Task instructions:
The expected output is the exact lines from the one containing "YOUNG: Now, in" through the end of the data, inclusive, and nothing else.

══ Dataset entries

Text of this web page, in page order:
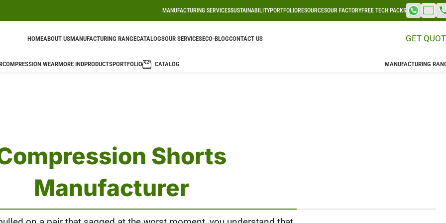
MANUFACTURING SERVICESSUSTAINABILITYPORTFOLIORESOURCESOUR FACTORYFREE TECH PACKS
HOMEABOUT USMANUFACTURING RANGECATALOGSOUR SERVICESECO-BLOGCONTACT US GET
COMPRESSION WEARMORE INDPRODUCTSPORTFOLIO CATALOG MANUFACTURING
Shorts
Manufacturer
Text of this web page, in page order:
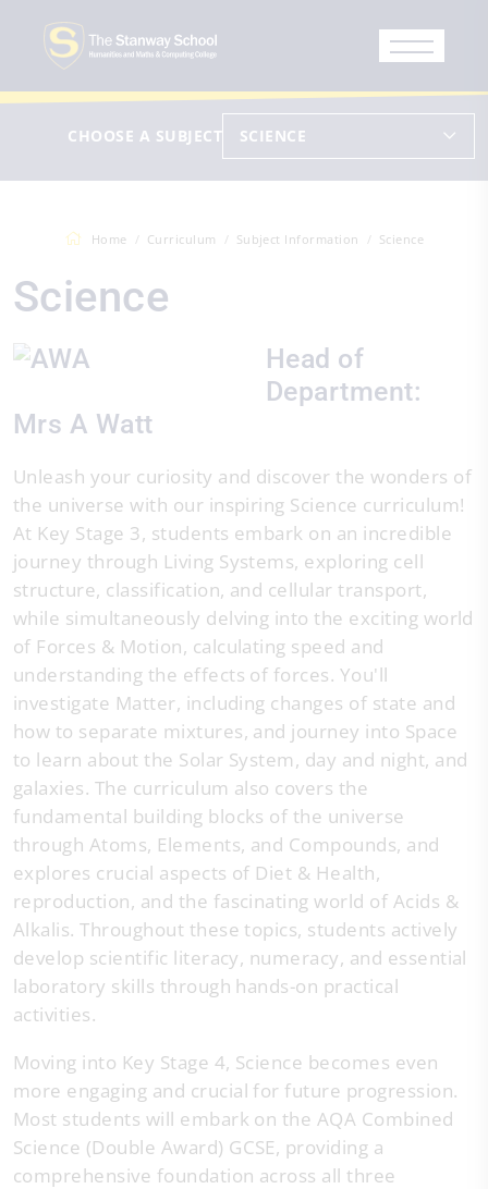
CHOOSE A SUBJECT SCIENCE
Home Curriculum Subject Information Science
Science
Head of
Department:
Mrs A Watt
Unleash your curiosity and discover the wonders of
the universe with our inspiring Science curriculum!
At Key Stage 3, students embark on an incredible
journey through Living Systems, exploring cell
structure, classification, and cellular transport,
while simultaneously delving into the exciting world
of Forces & Motion, calculating speed and
understanding the effects of forces. You'll
investigate Matter, including changes of state and
how to separate mixtures, and journey into Space
to learn about the Solar System, day and night, and
galaxies. The curriculum also covers the
fundamental building blocks of the universe
through Atoms, Elements, and Compounds, and
explores crucial aspects of Diet & Health,
reproduction, and the fascinating world of Acids &
Alkalis. Throughout these topics, students actively
develop scientific literacy, numeracy, and essential
laboratory skills through hands-on practical
activities.
Moving into Key Stage 4, Science becomes even
more engaging and crucial for future progression.
Most students will embark on the AQA Combined
Science (Double Award) GCSE, providing a
comprehensive foundation across all three
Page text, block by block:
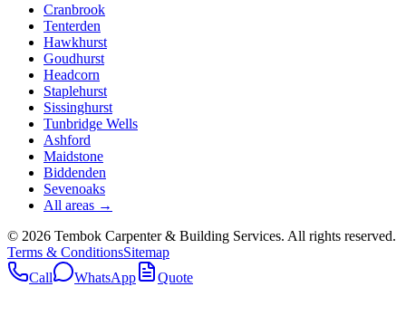
Cranbrook
Tenterden
Hawkhurst
Goudhurst
Headcorn
Staplehurst
Sissinghurst
Tunbridge Wells
Ashford
Maidstone
Biddenden
Sevenoaks
All areas →
© 2026 Tembok Carpenter & Building Services. All rights reserved.
Terms & ConditionsSitemap
Call
WhatsApp Quote
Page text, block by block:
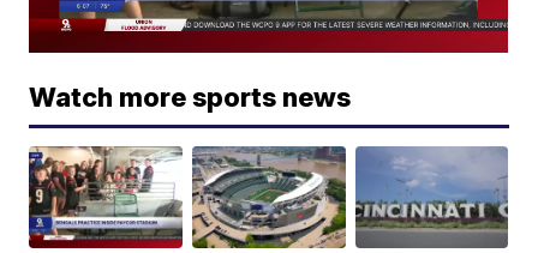
Watch more sports news
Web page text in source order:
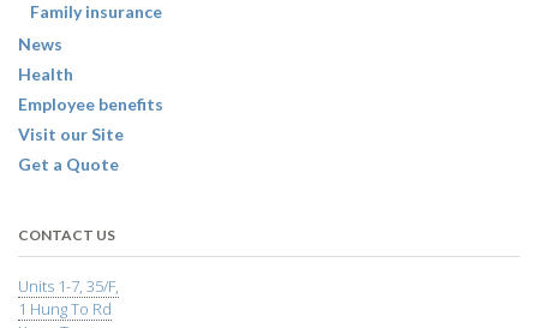
Family insurance
News
Health
Employee benefits
Visit our Site
Get a Quote
CONTACT US
Units 1-7, 35/F,
1 Hung To Rd
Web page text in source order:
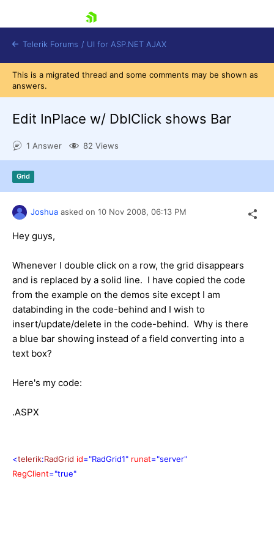
Contact Us
Telerik Forums / UI for ASP.NET AJAX
This is a migrated thread and some comments may be shown as
answers.
Edit InPlace w/ DblClick shows Bar
1 Answer 82 Views
Grid
Joshua asked on 10 Nov 2008, 06:13 PM
Hey guys,
Whenever I double click on a row, the grid disappears
and is replaced by a solid line. I have copied the code
from the example on the demos site except I am
databinding in the code-behind and I wish to
insert/update/delete in the code-behind. Why is there
a blue bar showing instead of a field converting into a
text box?
Here's my code:
.ASPX
<telerik:RadGrid id="RadGrid1" runat="server"
RegClient="true"
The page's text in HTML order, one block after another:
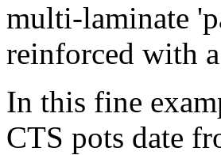
multi-laminate
reinforced with
In this fine
CTS pots date
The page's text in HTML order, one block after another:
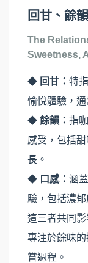
回甘、餘
The
Sweetness,
◆ 回甘： 特
愉悅體驗，通
◆ 餘韻： 指
感受，包括
長。
◆ 口感： 涵
驗，包括濃
這三者共同
專注於餘味
嘗過程。
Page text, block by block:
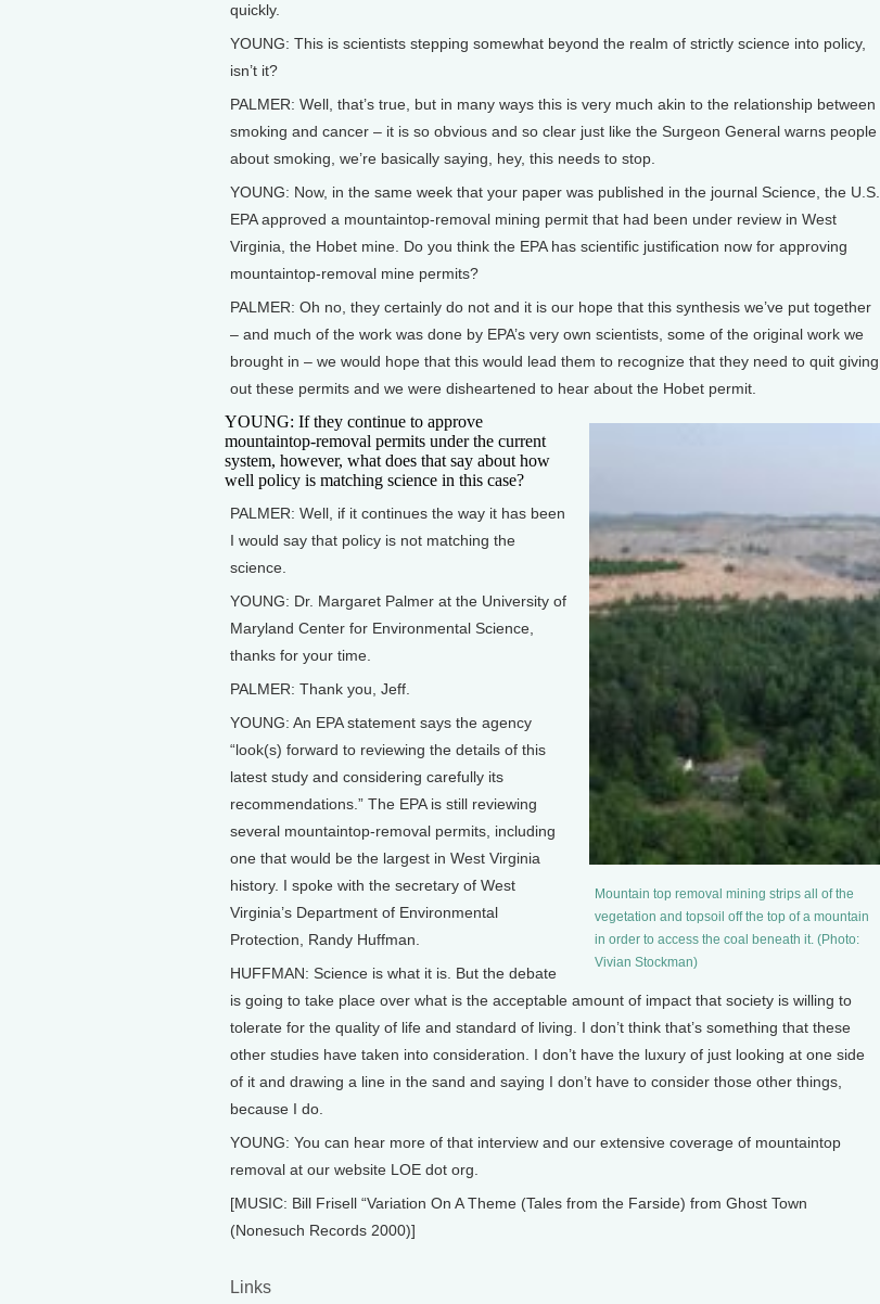
quickly.
YOUNG: This is scientists stepping somewhat beyond the realm of strictly science into policy,
isn’t it?
PALMER: Well, that’s true, but in many ways this is very much akin to the relationship between
smoking and cancer – it is so obvious and so clear just like the Surgeon General warns people
about smoking, we’re basically saying, hey, this needs to stop.
YOUNG: Now, in the same week that your paper was published in the journal Science, the U.S.
EPA approved a mountaintop-removal mining permit that had been under review in West
Virginia, the Hobet mine. Do you think the EPA has scientific justification now for approving
mountaintop-removal mine permits?
PALMER: Oh no, they certainly do not and it is our hope that this synthesis we’ve put together
– and much of the work was done by EPA’s very own scientists, some of the original work we
brought in – we would hope that this would lead them to recognize that they need to quit giving
out these permits and we were disheartened to hear about the Hobet permit.
Mountain top removal mining strips all of the
vegetation and topsoil off the top of a mountain
in order to access the coal beneath it. (Photo:
Vivian Stockman)
YOUNG: If they continue to approve
mountaintop-removal permits under the current
system, however, what does that say about how
well policy is matching science in this case?
PALMER: Well, if it continues the way it has been
I would say that policy is not matching the
science.
YOUNG: Dr. Margaret Palmer at the University of
Maryland Center for Environmental Science,
thanks for your time.
PALMER: Thank you, Jeff.
YOUNG: An EPA statement says the agency
“look(s) forward to reviewing the details of this
latest study and considering carefully its
recommendations.” The EPA is still reviewing
several mountaintop-removal permits, including
one that would be the largest in West Virginia
history. I spoke with the secretary of West
Virginia’s Department of Environmental
Protection, Randy Huffman.
HUFFMAN: Science is what it is. But the debate
is going to take place over what is the acceptable amount of impact that society is willing to
tolerate for the quality of life and standard of living. I don’t think that’s something that these
other studies have taken into consideration. I don’t have the luxury of just looking at one side
of it and drawing a line in the sand and saying I don’t have to consider those other things,
because I do.
YOUNG: You can hear more of that interview and our extensive coverage of mountaintop
removal at our website LOE dot org.
[MUSIC: Bill Frisell “Variation On A Theme (Tales from the Farside) from Ghost Town
(Nonesuch Records 2000)]
Links

════

Solution below:
YOUNG: Now, in the same week that your paper was published in the journal Science, the U.S.
EPA approved a mountaintop-removal mining permit that had been under review in West
Virginia, the Hobet mine. Do you think the EPA has scientific justification now for approving
mountaintop-removal mine permits?
PALMER: Oh no, they certainly do not and it is our hope that this synthesis we’ve put together
– and much of the work was done by EPA’s very own scientists, some of the original work we
brought in – we would hope that this would lead them to recognize that they need to quit giving
out these permits and we were disheartened to hear about the Hobet permit.
Mountain top removal mining strips all of the
vegetation and topsoil off the top of a mountain
in order to access the coal beneath it. (Photo:
Vivian Stockman)
YOUNG: If they continue to approve
mountaintop-removal permits under the current
system, however, what does that say about how
well policy is matching science in this case?
PALMER: Well, if it continues the way it has been
I would say that policy is not matching the
science.
YOUNG: Dr. Margaret Palmer at the University of
Maryland Center for Environmental Science,
thanks for your time.
PALMER: Thank you, Jeff.
YOUNG: An EPA statement says the agency
“look(s) forward to reviewing the details of this
latest study and considering carefully its
recommendations.” The EPA is still reviewing
several mountaintop-removal permits, including
one that would be the largest in West Virginia
history. I spoke with the secretary of West
Virginia’s Department of Environmental
Protection, Randy Huffman.
HUFFMAN: Science is what it is. But the debate
is going to take place over what is the acceptable amount of impact that society is willing to
tolerate for the quality of life and standard of living. I don’t think that’s something that these
other studies have taken into consideration. I don’t have the luxury of just looking at one side
of it and drawing a line in the sand and saying I don’t have to consider those other things,
because I do.
YOUNG: You can hear more of that interview and our extensive coverage of mountaintop
removal at our website LOE dot org.
[MUSIC: Bill Frisell “Variation On A Theme (Tales from the Farside) from Ghost Town
(Nonesuch Records 2000)]
Links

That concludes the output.